Bail out–Alternatives:

Editorial Opinion,

September 30, 2008

It seems to me that there might be other better solutions than just bailing out Wall Street businesses that have engaged in risky financial ventures the last several years to the tune of scare tactics and $700 billion after already soaking the American people by creating an economy based on belief rather than on true economics.

I think that the U.S. government could  directly address the spiraling problem of ever higher mortgages by putting a ceiling on mortgage hikes much like the ceiling that was put on rent hikes during the Carter Administration. This would cost the taxpayer nothing yet could help many as well as help our economy over all. In addition our government could help out small businesses and homeowners to get loans by establishing some kind of program for this. This would cost money, however it would be far less than a bail out of failed venture capitalists despite their veneer of running old investment firms. Face it, they have acted like a bunch of Pirates and should pay for their misdeeds.

I personally think this  plan to soak the American tax-payer one more time before Bush leaves office is shameful. Leave it to the eleventh hour and give us a faulty ultimatum in effect saying do this or die.  He is pushing his point implying there are no other alternatives.  Obviously there are or I wouldn’t so easily be able to think of a couple — as I just listed above.  The difference I think is that I am thinking (as many of the general public are) of the good of the people, whereas Bush and his cronies are looking out for their good buds on Wall Street.

I think many of us smell a rat though it looks like Bush’s shady plans may pass through Congress despite a good third of the public’s objections, with another third undecided. Unfortunately McCain and Obama aren’t listening to the general public and instead are buying  Bush and Paulson’s scare tactics since they too have deep pockets lined by  Wall Street! The fact is is that its unlikely that $700 billion is enough to save failing Wall Street companies. Other more sensible solutions are needed. However, there is nothing like a dose of good old reality heading our way to convince the politicians to duck and cover rather than respond with creative intelligence.

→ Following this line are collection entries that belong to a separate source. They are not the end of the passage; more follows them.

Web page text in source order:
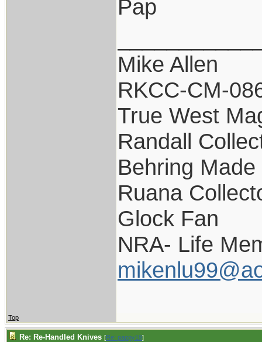
Pap
Mike Allen
RKCC-CM-
True West
Randall
Behring
Ruana
Glock Fan
NRA- Life
Top
Re: Re-Handled Knives [Re: pappy19]
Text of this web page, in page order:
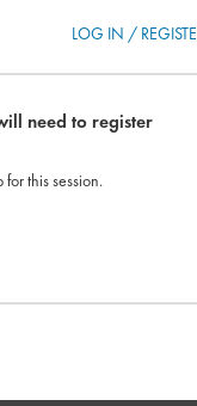
LOG IN /
need to register
this session.
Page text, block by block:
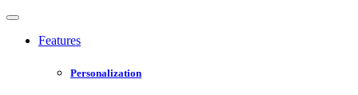
Features
Personalization
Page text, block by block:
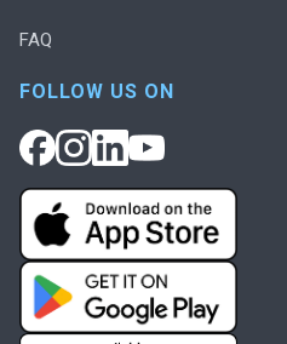
FAQ
FOLLOW US ON
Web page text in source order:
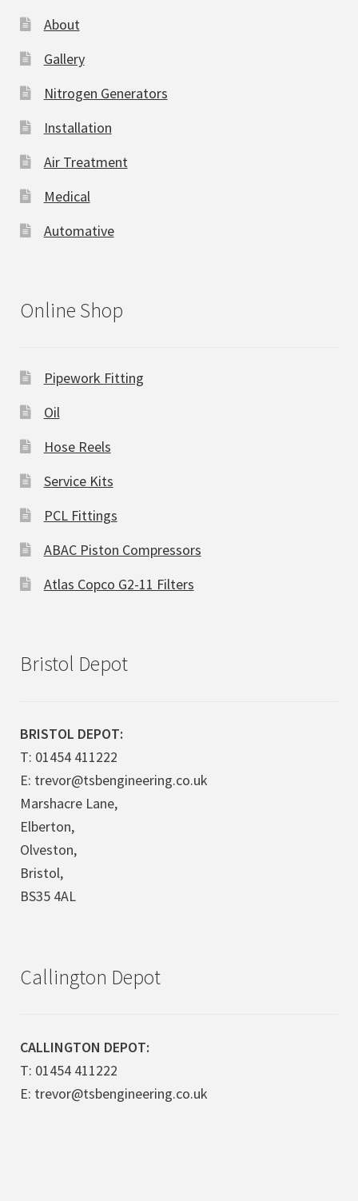
About
Gallery
Nitrogen Generators
Installation
Air Treatment
Medical
Automative
Online Shop
Pipework Fitting
Oil
Hose Reels
Service Kits
PCL Fittings
ABAC Piston Compressors
Atlas Copco G2-11 Filters
Bristol Depot
BRISTOL DEPOT:
T: 01454 411222
E: trevor@tsbengineering.co.uk
Marshacre Lane,
Elberton,
Olveston,
Bristol,
BS35 4AL
Callington Depot
CALLINGTON DEPOT:
T: 01454 411222
E: trevor@tsbengineering.co.uk
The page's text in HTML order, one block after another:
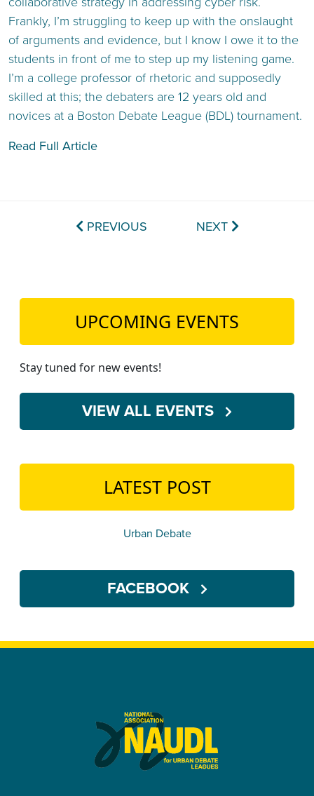
Frankly, I’m struggling to keep up with the onslaught
of arguments and evidence, but I know I owe it to the
students in front of me to step up my listening game.
I’m a college professor of rhetoric and supposedly
skilled at this; the debaters are 12 years old and
novices at a Boston Debate League (BDL) tournament.
Read Full Article
PREVIOUS NEXT
UPCOMING EVENTS
Stay tuned for new events!
VIEW ALL EVENTS
LATEST POST
Urban Debate
FACEBOOK
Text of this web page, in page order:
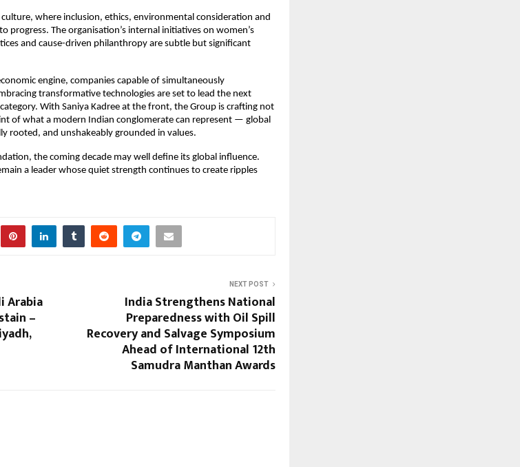
culture, where inclusion, ethics, environmental consideration and
progress. The organisation’s internal initiatives on women’s
and cause-driven philanthropy are subtle but significant
engine, companies capable of simultaneously
transformative technologies are set to lead the next
With Saniya Kadree at the front, the Group is crafting not
of what a modern Indian conglomerate can represent — global
rooted, and unshakeably grounded in values.
the coming decade may well define its global influence.
a leader whose quiet strength continues to create ripples
Arabia
–
NEXT POST
India Strengthens National
Preparedness with Oil Spill
Recovery and Salvage Symposium
Ahead of International 12th
Samudra Manthan Awards
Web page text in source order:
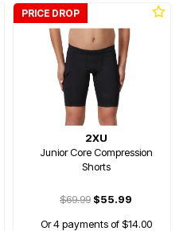
PRICE DROP
2XU
Junior Core Compression
Shorts
$69.99 $55.99
Or 4 payments of $14.00
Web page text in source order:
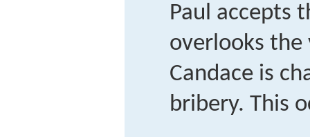
Paul accepts
overlooks the
Candace is
bribery. This
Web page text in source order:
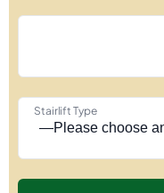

It will be interesting to see what transpires.  Will Pandora’s Box open? Is it already? Can anything be done?  Can this crazy plan of Paulson’s and a few of the leaders in Congress patched together over the weekend actually work? Not likely  say a majority of professional economists.  The bail out just isn’t big enough. What is an unimaginable aomount of money to the country is a drop in the bucket for Wall Street. Of course the professional economists weren’t consulted. This is the land of the Mad Hatter which unfortunately may well get worse.  To top it off the various TV pundits act like a week is a long time to consider such a matter. All I can suggest is to breathe and pray and send those emails to your congress man or woman to put a stop to this madness–if it isn’t already too late.

I also suggest it might be prudent to repeat those suggestions I made above or suggest something of your own (by the way, I’d love to hear what those alternative ideas might be). It is my belief that there are more realistic solutions than spending $700 billion without any time to really consider how such a huge expenditure might be done or even if it really is needed!